SYAKHRUDDIN.COM, JAKARTA – Shin Tae Yong menerapkan disiplin tinggi untuk para pemain Timnas Indonesia U-19 selama berlangsungnya pemusatan latihan (TC) untuk Piala Asia U-20 2021.
Disiplin ala Shin Tae Yong bahkan sudah memakan korban di tahap awal TC. Dua pemain Timnas Indonesia U-19 yakni Serdy Ephy Fano dan Ahmad Afrizal dicoret jelang keberangkatan tim ke Kroasia, Sabtu (29/8/2020) lalu.
Keduanya melakukan pelanggaran indisipliner karena pemain yang tinggal satu kamar ini telat bangun dan terlambat mengikuti sesi latihan pada Sabtu pagi.
Dilansir dilaman CNN, Keputusan Shin Tae Yong mencoret Serdy dan Afrizal karena alasan indisipliner direspons positif oleh legenda Timnas Indonesia, Bambang Nurdiansyah.
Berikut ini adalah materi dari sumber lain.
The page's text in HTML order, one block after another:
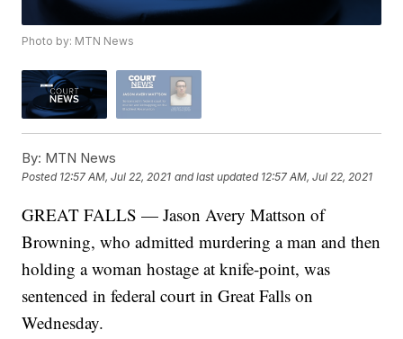
Photo by: MTN News
By: MTN News
Posted 12:57 AM, Jul 22, 2021 and last updated 12:57 AM, Jul 22, 2021
GREAT FALLS — Jason Avery Mattson of
Browning, who admitted murdering a man and then
holding a woman hostage at knife-point, was
sentenced in federal court in Great Falls on
Wednesday.
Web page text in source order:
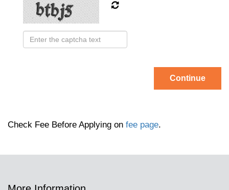
Continue
Check Fee Before Applying on fee page.
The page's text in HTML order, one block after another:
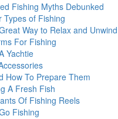
Fishing Myths Debunked
Types of Fishing
Way to Relax and Unwind
For Fishing
Yachtie
How To Prepare Them
A Fresh Fish
Of Fishing Reels
Fishing
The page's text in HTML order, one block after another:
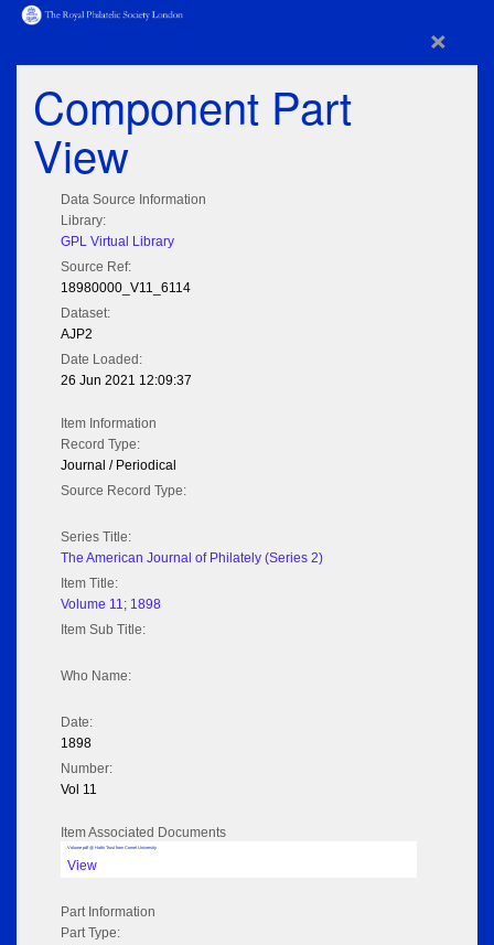
×
Component Part
View
Data Source Information
Library:
GPL Virtual Library
Source Ref:
18980000_V11_6114
Dataset:
AJP2
Date Loaded:
26 Jun 2021 12:09:37
Item Information
Record Type:
Journal / Periodical
Source Record Type:
Series Title:
The American Journal of Philately (Series 2)
Item Title:
Volume 11; 1898
Item Sub Title:
Who Name:
Date:
1898
Number:
Vol 11
Item Associated Documents
Volume pdf @ Hathi Trust from Cornel University
View
Part Information
Part Type:
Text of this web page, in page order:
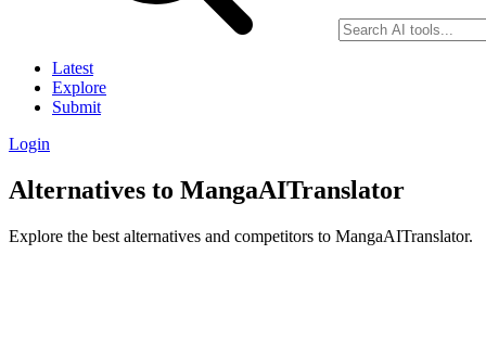
Latest
Explore
Submit
Login
Alternatives to MangaAITranslator
Explore the best alternatives and competitors to MangaAITranslator.
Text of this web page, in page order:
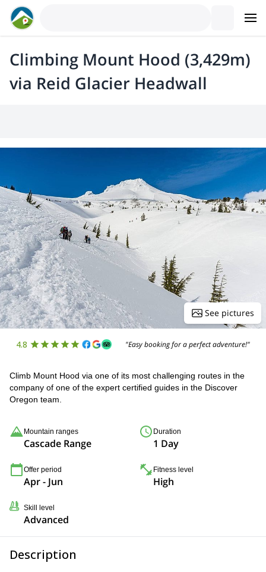
Climbing Mount Hood (3,429m)
via Reid Glacier Headwall
See pictures
4.8 "Easy booking for a perfect adventure!"
Climb Mount Hood via one of its most challenging routes in the
company of one of the expert certified guides in the Discover
Oregon team.
Mountain ranges
Cascade Range
Duration
1 Day
Offer period
Apr - Jun
Fitness level
High
Skill level
Advanced
Description
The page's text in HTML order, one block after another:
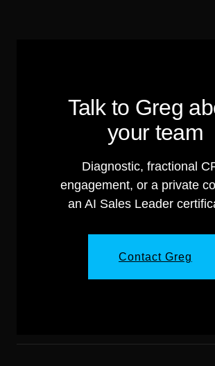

Banur, sapaan akrabnya, memuji ketegasan mantan pelatih Timnas Korea Selatan itu.
Menurut Banur, pemain profesional sudah seharusnya terbiasa dengan disiplin tinggi yang diterapkan pelatih.
“Apa yang diterapkan Shin Tae Yong ini menurut saya positif. Memang harus begitu. Pemain tahu, mereka harus siap lebih awal sebelum latihan dimulai,” ucapnya.
Banur mengungkapkan hampir semua pelatih di seluruh dunia menerapkan disiplin tinggi, tak terkecuali Shin Tae Yong. Hal ini berbeda dengan pelatih di tanah air yang disebut Banur penuh toleransi.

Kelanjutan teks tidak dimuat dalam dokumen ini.